__Provided material__
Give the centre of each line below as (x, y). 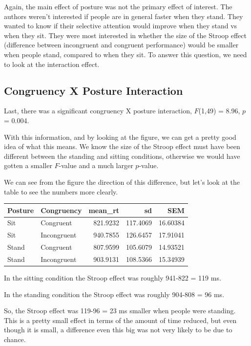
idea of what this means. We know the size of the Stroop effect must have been (122, 146)
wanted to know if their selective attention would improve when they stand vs (121, 26)
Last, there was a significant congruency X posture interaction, (98, 111)
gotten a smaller (28, 165)
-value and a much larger (96, 165)
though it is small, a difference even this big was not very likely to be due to (118, 330)
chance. (15, 339)
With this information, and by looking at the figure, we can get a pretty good (120, 137)
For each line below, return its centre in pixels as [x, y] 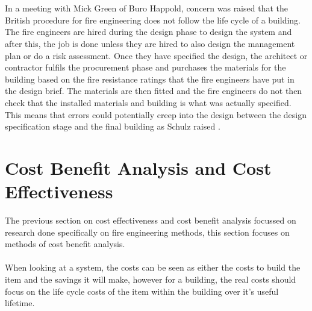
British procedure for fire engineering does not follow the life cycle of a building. [153, 20]
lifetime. [20, 303]
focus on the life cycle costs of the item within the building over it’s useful [142, 291]
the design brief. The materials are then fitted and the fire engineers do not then [154, 91]
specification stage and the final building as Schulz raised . [113, 126]
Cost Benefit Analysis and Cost [138, 167]
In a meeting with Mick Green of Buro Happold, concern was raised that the [146, 8]
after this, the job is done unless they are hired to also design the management [150, 43]
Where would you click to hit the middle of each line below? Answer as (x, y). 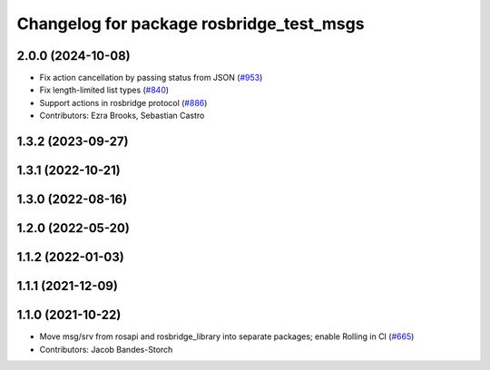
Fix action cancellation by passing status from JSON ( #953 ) (151, 78)
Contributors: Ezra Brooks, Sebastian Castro (122, 116)
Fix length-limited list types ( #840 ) (104, 90)
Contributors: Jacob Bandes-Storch (106, 349)
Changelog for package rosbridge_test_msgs (191, 24)
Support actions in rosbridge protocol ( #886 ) (123, 102)
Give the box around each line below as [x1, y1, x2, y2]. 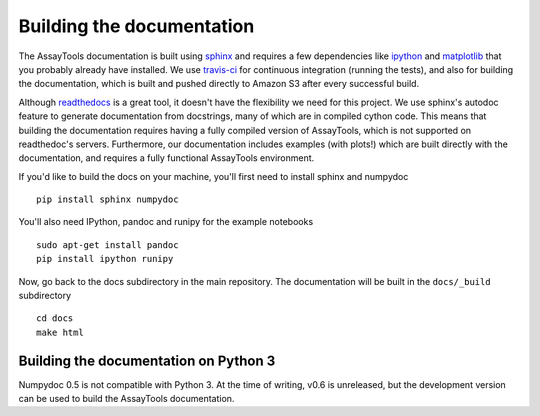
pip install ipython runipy [36, 253, 174, 265]
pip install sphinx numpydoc [36, 194, 179, 205]
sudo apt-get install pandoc [36, 239, 179, 250]
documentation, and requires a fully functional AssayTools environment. [18, 152, 315, 164]
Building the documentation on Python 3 [18, 352, 276, 369]
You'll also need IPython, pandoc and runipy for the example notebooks [18, 216, 314, 228]
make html [36, 326, 84, 338]
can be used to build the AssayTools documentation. [18, 393, 235, 405]
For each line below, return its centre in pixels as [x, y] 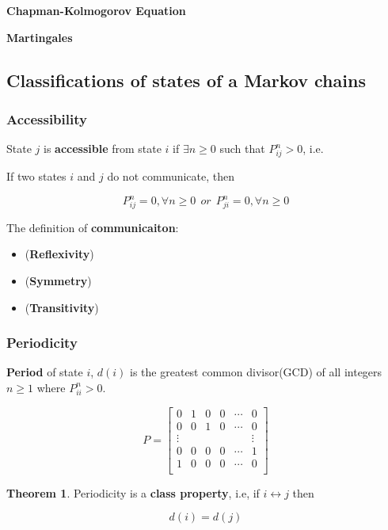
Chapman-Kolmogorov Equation [96, 10]
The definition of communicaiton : [93, 227]
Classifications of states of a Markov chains [186, 80]
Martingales [40, 37]
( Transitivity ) [62, 307]
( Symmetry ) [58, 280]
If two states [36, 175]
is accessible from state [103, 149]

__Aim of the task__
Give the data back exactly, omitting all pictures.

__Task response__
Give the centre of each line below as (x, y). 
idea of what this means. We know the size of the Stroop effect must have been (122, 146)
wanted to know if their selective attention would improve when they stand vs (121, 26)
Last, there was a significant congruency X posture interaction, (98, 111)
gotten a smaller (28, 165)
-value and a much larger (96, 165)
though it is small, a difference even this big was not very likely to be due to (118, 330)
chance. (15, 339)
With this information, and by looking at the figure, we can get a pretty good (120, 137)
For each line below, return its centre in pixels as [x, y] 
British procedure for fire engineering does not follow the life cycle of a building. [153, 20]
lifetime. [20, 303]
focus on the life cycle costs of the item within the building over it’s useful [142, 291]
the design brief. The materials are then fitted and the fire engineers do not then [154, 91]
specification stage and the final building as Schulz raised . [113, 126]
Cost Benefit Analysis and Cost [138, 167]
In a meeting with Mick Green of Buro Happold, concern was raised that the [146, 8]
after this, the job is done unless they are hired to also design the management [150, 43]
Where would you click to hit the middle of each line below? Answer as (x, y). 
Fix action cancellation by passing status from JSON ( #953 ) (151, 78)
Contributors: Ezra Brooks, Sebastian Castro (122, 116)
Fix length-limited list types ( #840 ) (104, 90)
Contributors: Jacob Bandes-Storch (106, 349)
Changelog for package rosbridge_test_msgs (191, 24)
Support actions in rosbridge protocol ( #886 ) (123, 102)
Give the box around each line below as [x1, y1, x2, y2]. 
pip install ipython runipy [36, 253, 174, 265]
pip install sphinx numpydoc [36, 194, 179, 205]
sudo apt-get install pandoc [36, 239, 179, 250]
documentation, and requires a fully functional AssayTools environment. [18, 152, 315, 164]
Building the documentation on Python 3 [18, 352, 276, 369]
You'll also need IPython, pandoc and runipy for the example notebooks [18, 216, 314, 228]
make html [36, 326, 84, 338]
can be used to build the AssayTools documentation. [18, 393, 235, 405]
For each line below, return its centre in pixels as [x, y] 
Chapman-Kolmogorov Equation [96, 10]
The definition of communicaiton : [93, 227]
Classifications of states of a Markov chains [186, 80]
Martingales [40, 37]
( Transitivity ) [62, 307]
( Symmetry ) [58, 280]
If two states [36, 175]
is accessible from state [103, 149]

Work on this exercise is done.